ASI is that program.
What’s the plan?
The first intervention ASI will advance through its stage-gated framework and evaluation process is Mixed-Phase Cloud Thinning (MCT). About 60% of Arctic clouds are mixed-phase, meaning they contain both ice crystals and supercooled liquid water. For most of the year, these clouds trap more heat than they reflect. MCT aims to enhance ice formation in these clouds to reduce their heat-trapping effect, allowing more surface heat to radiate into space. Early models suggest the approach could cool the Arctic by roughly 1°C. It is also operationally analogous to existing cloud‑seeding practices in the U.S. and Canada, which offers technical and regulatory precedent that could lower political and social‑license barriers.
Phase I of ASI will leverage existing data and observations, to evaluate whether and to what extent specific interventions, such as Mixed-Phase Cloud Thinning (MCT), could help stabilize Arctic systems like sea ice and permafrost. Dust emissions and biological ice-nucleating particles from the ocean surface support ‘natural experiment’ approaches, or naturally occurring perturbations to Arctic clouds that are detectable from satellite and ground-based sensors. Analyzing how these events alter cloud phase and outgoing heat across different seasons and regions could support an estimate of MCT’s minimum potential efficacy and help identify where and when MCT could help slow sea ice loss and support stabilization. Phase I findings determine what follows. The program advances if three conditions hold: MCT remains plausibly effective in at least some target regimes, decision-critical uncertainties can be identified and addressed with additional evidence, and early screening has not revealed disqualifying large-scale concerns.
Dr. Matthew Shupe, a senior research scientist at the Cooperative Institute for Research in Environmental Sciences at the University of Colorado and NOAA, and also a member of ASI’s Scientific Advisory Board, notes:
“We’ve been measuring Arctic clouds and their impact on the energy budget for decades; those records hold important, untapped information. The questions posed by ASI about whether and how clouds could be modified to cool the Arctic surface, while parallel decarbonization efforts are pursued, demand critical consideration via an ambitious, methodical approach.”

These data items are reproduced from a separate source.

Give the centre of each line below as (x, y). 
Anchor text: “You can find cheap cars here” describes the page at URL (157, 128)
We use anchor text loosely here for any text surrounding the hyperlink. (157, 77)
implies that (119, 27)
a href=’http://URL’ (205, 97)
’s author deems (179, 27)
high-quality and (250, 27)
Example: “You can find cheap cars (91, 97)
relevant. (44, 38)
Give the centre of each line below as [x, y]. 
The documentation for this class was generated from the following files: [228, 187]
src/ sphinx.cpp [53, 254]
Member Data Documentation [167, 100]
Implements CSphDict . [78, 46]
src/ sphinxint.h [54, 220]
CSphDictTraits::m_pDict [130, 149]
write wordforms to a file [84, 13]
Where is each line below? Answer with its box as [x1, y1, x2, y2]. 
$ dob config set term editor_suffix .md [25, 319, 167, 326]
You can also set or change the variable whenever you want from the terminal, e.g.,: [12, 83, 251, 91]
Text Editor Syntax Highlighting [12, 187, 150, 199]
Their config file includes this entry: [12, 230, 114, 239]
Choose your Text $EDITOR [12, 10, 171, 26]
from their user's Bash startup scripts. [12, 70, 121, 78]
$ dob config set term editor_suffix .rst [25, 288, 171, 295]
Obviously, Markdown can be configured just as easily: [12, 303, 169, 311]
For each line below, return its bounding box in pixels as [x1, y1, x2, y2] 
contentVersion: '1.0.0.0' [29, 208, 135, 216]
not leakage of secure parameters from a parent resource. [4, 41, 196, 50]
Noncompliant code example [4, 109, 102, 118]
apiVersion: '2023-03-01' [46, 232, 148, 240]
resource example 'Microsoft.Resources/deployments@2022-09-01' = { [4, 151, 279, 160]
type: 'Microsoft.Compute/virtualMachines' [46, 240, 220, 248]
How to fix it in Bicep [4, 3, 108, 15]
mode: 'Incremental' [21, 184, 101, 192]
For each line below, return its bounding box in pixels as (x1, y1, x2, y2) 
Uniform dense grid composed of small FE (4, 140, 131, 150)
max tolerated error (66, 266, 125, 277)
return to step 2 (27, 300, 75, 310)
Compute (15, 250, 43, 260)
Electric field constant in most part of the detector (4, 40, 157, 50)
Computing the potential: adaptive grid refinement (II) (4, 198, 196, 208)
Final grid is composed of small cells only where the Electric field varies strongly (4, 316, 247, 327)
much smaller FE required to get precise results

Alongside Dr. Matthew Shupe and Dr. Christina McCluskey, ASI’s Scientific Advisory Board also includes Dr. Graham Feingold of the NOAA Chemical Sciences Laboratory.
The defining decade for the Arctic, and the planet
ASI was established on the premise that we have under 10 years to build a tipping point risk management approach, and was designed to produce findings within that period that governments, multilateral institutions, and Indigenous rights-holders can evaluate and act on. Some findings may establish that specific approaches carry risks that outweigh their potential benefits, or that certain interventions are not feasible at the scales that matter. That too constitutes the evidence base responsible governance requires. ASI will produce that evidence base while the findings can still shape what comes next.
Thanks for reading. I’ve been thrilled and humbled to support ASI over recent weeks and months, and look forward to continuing to do so, as they advance their research and technical intervention and governance development efforts.